Akın ÖZÇER
İtalya Cumhurbaşkanı Sergio Mattarella anayasa reformunun muhalefetin arzu ettiği gibi referandumda reddedilmesiyle patlak veren siyasi krizin yönetimini ele almış bulunuyor. Yıl sonuna gelindiğini göz önüne alan Mattarella ilk olarak Bakanlar Kurulu Başkanı Matteo Renzi’nin istifasını 2017 bütçesinin Senato tarafından da onaylanarak kabul edilmesi şartına bağlamış, böylelikle önümüzdeki yeni hükümetin kurulması döneminde devletin işlemesini garantiye almak istemişti. Hükümet, muhalefetin itirazlarına karşın, Senato’dan güvenoyu talebiyle bu koşulu ivedilikle yerine getirince Renzi’nin istifasını dün (7 Aralık) kabul etti.
Konuyla ilgili geçen yazımda da belirttiğim gibi, Cumhurbaşkanı Mattarella, parlamentoyu feshetme yetkisine sahip olmakla birlikte, iç siyaset arenası ve AB’nin geleceği açısından riskleri büyük olan bu seçeneği, muhalefet partilerinin arzusu hilafına en azından derhal deneme niyetinde değil. Erken seçimi bir süre erteleyerek İtalyan demokrasisinin ne kadar sağlam olduğunu ortaya koymak, ülkesinin istikrarsızlaşmasını ve “boşluğa atlamasını” önlemek, piyasaları da yatıştırmak istiyor. Bu amaçla, 2013’deki genel seçimlerde Meclis’te salt çoğunluğu (344/ 630) alan Demokrat Parti (PD) dışındaki muhalif siyasi partilerin alternatif hükümet oluşturmalarının mümkün olmadığını da dikkate alarak, ikinci bir Renzi hükümetine (Renzi bis) bile görev vermeyi düşünüyordu.
Ne var ki Renzi Pazartesi Quirinale Sarayı’nda Mattarella ile yaptığı baş başa görüşmede referandumda anketlerin öngördüğünden bile daha açık farkla yenildiği gerekçesiyle görevi ikinci kez kabul edemeyeceğini açıklamıştı. Mattarella, bunun üzerine, PD Genel Sekreteri olduğunu da dikkate alarak Renzi ile parti içinde bu görevi kimin üstlenebileceği hususunda görüş alışverişinde bulunmuştu. Medyaya sızan haberlere göre, AB yanlısı ünlü ekonomist Pier Carlo Padoan ile Senato Başkanı Pietro Grasso favori isimlerin başında geliyor.

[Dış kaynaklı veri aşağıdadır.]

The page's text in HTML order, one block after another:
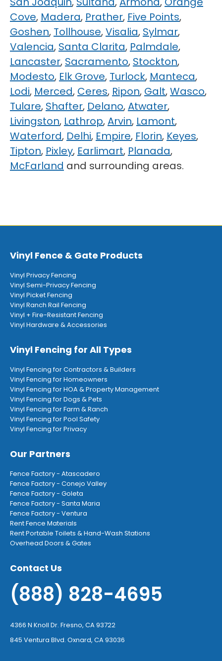
Cove, Madera, Prather, Five Points,
Goshen, Tollhouse,Visalia, Sylmar,
Valencia, Santa Clarita, Palmdale,
Lancaster, Sacramento, Stockton,
Modesto, Elk Grove, Turlock, Manteca,
Lodi, Merced, Ceres, Ripon, Galt,Wasco,
Tulare, Shafter, Delano,Atwater,
Livingston, Lathrop,Arvin, Lamont,
Waterford, Delhi, Empire, Florin, Keyes,
Tipton, Pixley, Earlimart, Planada,
McFarland and surrounding areas.
Vinyl Fence & Gate Products
Vinyl Privacy Fencing
Vinyl Semi-Privacy Fencing
Vinyl Picket Fencing
Vinyl Ranch Rail Fencing
Vinyl + Fire-Resistant Fencing
Vinyl Hardware & Accessories
Vinyl Fencing for All Types
Vinyl Fencing for Contractors & Builders
Vinyl Fencing for Homeowners
Vinyl Fencing for HOA & Property Management
Vinyl Fencing for Dogs & Pets
Vinyl Fencing for Farm & Ranch
Vinyl Fencing for Pool Safety
Vinyl Fencing for Privacy
Our Partners
Fence Factory - Atascadero
Fence Factory - Conejo Valley
Fence Factory - Goleta
Fence Factory - Santa Maria
Fence Factory - Ventura
Rent Fence Materials
Rent Portable Toilets & Hand-Wash Stations
Overhead Doors & Gates
Contact Us
(888) 828-4695
4366 N Knoll Dr. Fresno, CA 93722
845 Ventura Blvd. Oxnard, CA 93036
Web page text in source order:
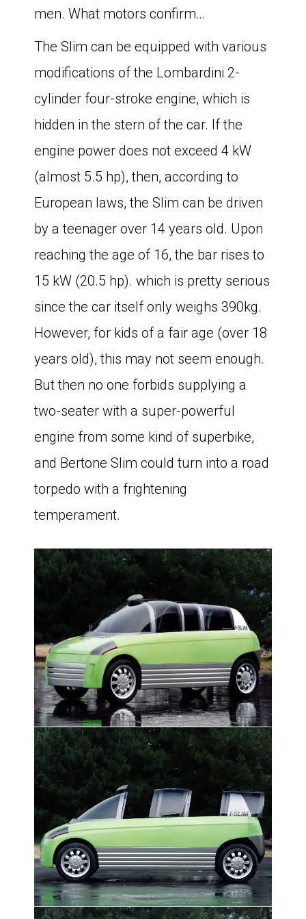
men. What motors confirm…
The Slim can be equipped with various
modifications of the Lombardini 2-
cylinder four-stroke engine, which is
hidden in the stern of the car. If the
engine power does not exceed 4 kW
(almost 5.5 hp), then, according to
European laws, the Slim can be driven
by a teenager over 14 years old. Upon
reaching the age of 16, the bar rises to
15 kW (20.5 hp). which is pretty serious
since the car itself only weighs 390kg.
However, for kids of a fair age (over 18
years old), this may not seem enough.
But then no one forbids supplying a
two-seater with a super-powerful
engine from some kind of superbike,
and Bertone Slim could turn into a road
torpedo with a frightening
temperament.
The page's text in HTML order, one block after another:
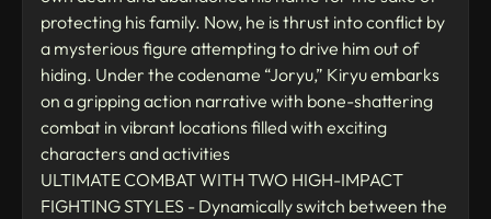
protecting his family. Now, he is thrust into conflict by
a mysterious figure attempting to drive him out of
hiding. Under the codename “Joryu,” Kiryu embarks
on a gripping action narrative with bone-shattering
combat in vibrant locations filled with exciting
characters and activities
ULTIMATE COMBAT WITH TWO HIGH-IMPACT
FIGHTING STYLES - Dynamically switch between the
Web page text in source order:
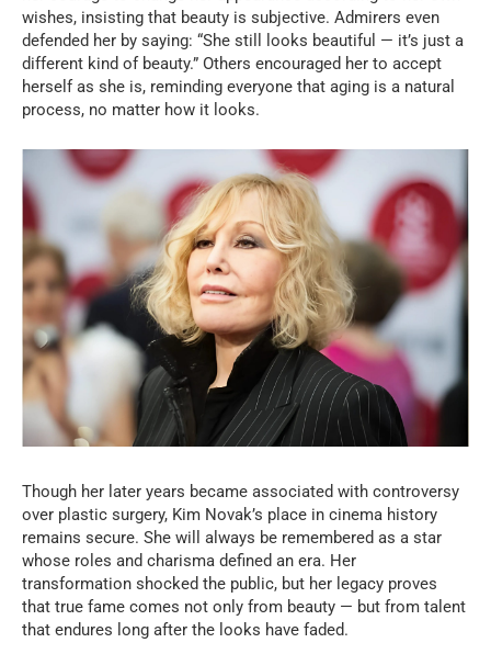
wishes, insisting that beauty is subjective. Admirers even
defended her by saying: “She still looks beautiful — it’s just a
different kind of beauty.” Others encouraged her to accept
herself as she is, reminding everyone that aging is a natural
process, no matter how it looks.
Though her later years became associated with controversy
over plastic surgery, Kim Novak’s place in cinema history
remains secure. She will always be remembered as a star
whose roles and charisma defined an era. Her
transformation shocked the public, but her legacy proves
that true fame comes not only from beauty — but from talent
that endures long after the looks have faded.
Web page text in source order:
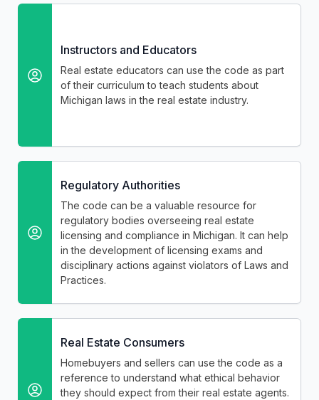
Instructors and Educators
Real estate educators can use the code as part
of their curriculum to teach students about
Michigan laws in the real estate industry.
Regulatory Authorities
The code can be a valuable resource for
regulatory bodies overseeing real estate
licensing and compliance in Michigan. It can help
in the development of licensing exams and
disciplinary actions against violators of Laws and
Practices.
Real Estate Consumers
Homebuyers and sellers can use the code as a
reference to understand what ethical behavior
they should expect from their real estate agents.
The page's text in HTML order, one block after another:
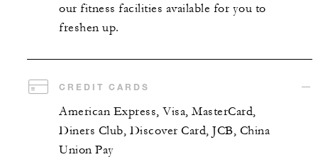
our fitness facilities available for you to
freshen up.
CREDIT CARDS
American Express, Visa, MasterCard,
Diners Club, Discover Card, JCB, China
Union Pay
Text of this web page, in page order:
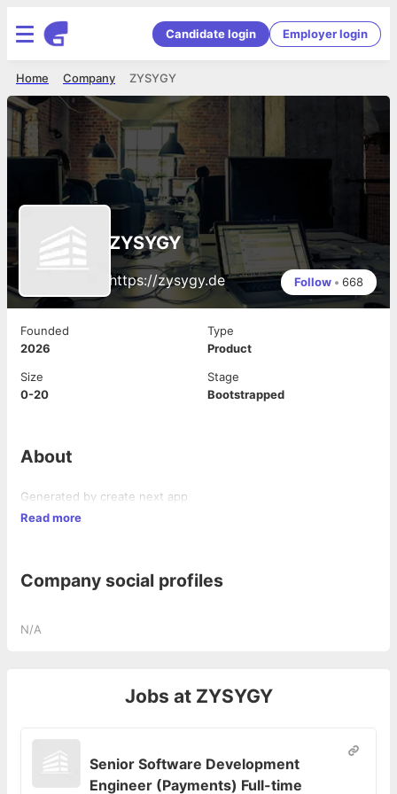
Candidate login Employer login
ZYSYGY
Company
Home
ZYSYGY
https://zysygy.de Follow • 668
Founded
2026
Type
Product
Size
0-20
Stage
Bootstrapped
About
Generated by create next app
Read more
Company social profiles
N/A
Jobs at ZYSYGY
Senior Software Development
Engineer (Payments) Full-time
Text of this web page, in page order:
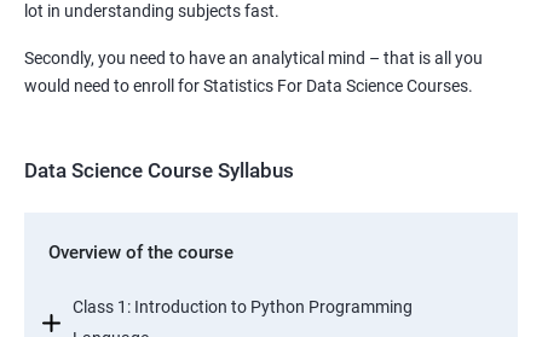
lot in understanding subjects fast.
Secondly, you need to have an analytical mind – that is all you
would need to enroll for Statistics For Data Science Courses.
Data Science Course Syllabus
Overview of the course
Class 1: Introduction to Python Programming
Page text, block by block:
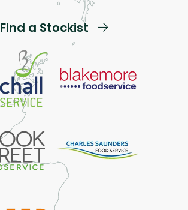
Find a Stockist
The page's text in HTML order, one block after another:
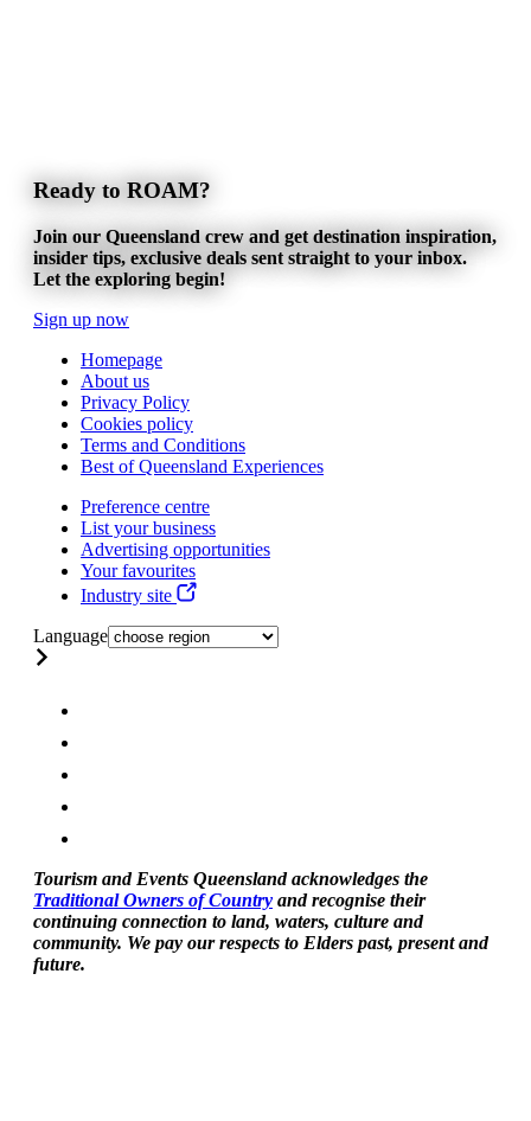
Ready to ROAM?
Join our Queensland crew and get destination inspiration,
insider tips, exclusive deals sent straight to your inbox.
Let the exploring begin!
Sign up now
Homepage
About us
Privacy Policy
Cookies policy
Terms and Conditions
Best of Queensland Experiences
Preference centre
List your business
Advertising opportunities
Your favourites
Industry site
Language
Tourism and Events Queensland acknowledges the
Traditional Owners of Country and recognise their
continuing connection to land, waters, culture and
community. We pay our respects to Elders past, present and
future.

PD, aslında merkez Sol partiler koalisyonu L’Ulivo’nun yerini alan bir siyasi yelpaze. AB yanlısı, sosyal demokrat, demokratik sosyalist ve sosyal Hristiyan liberal gelenekten geldiğini savunuyor. Görüldüğü gibi, birbirine aykırı olmasa da birçok eğilimi, kanadı, dolayısıyla görüş ayrılığını içinde barındırıyor. Renzi, referandum sürecindeki “Hayırcı” tutumlarından ötürü parti içindeki Sol akımın başını çeken iki eski Genel Sekreter Pier Luigi Bersani y Massimo D’Alema’dan yakınıyor. Yakın çalışma arkadaşlarının yaklaşımı, 3 aylık geçici bir hükümet kurulması ve bu süre zarfında partinin içindeki muhaliflerden ayıklanması ve sonra da erken seçime gidilmesi yönünde.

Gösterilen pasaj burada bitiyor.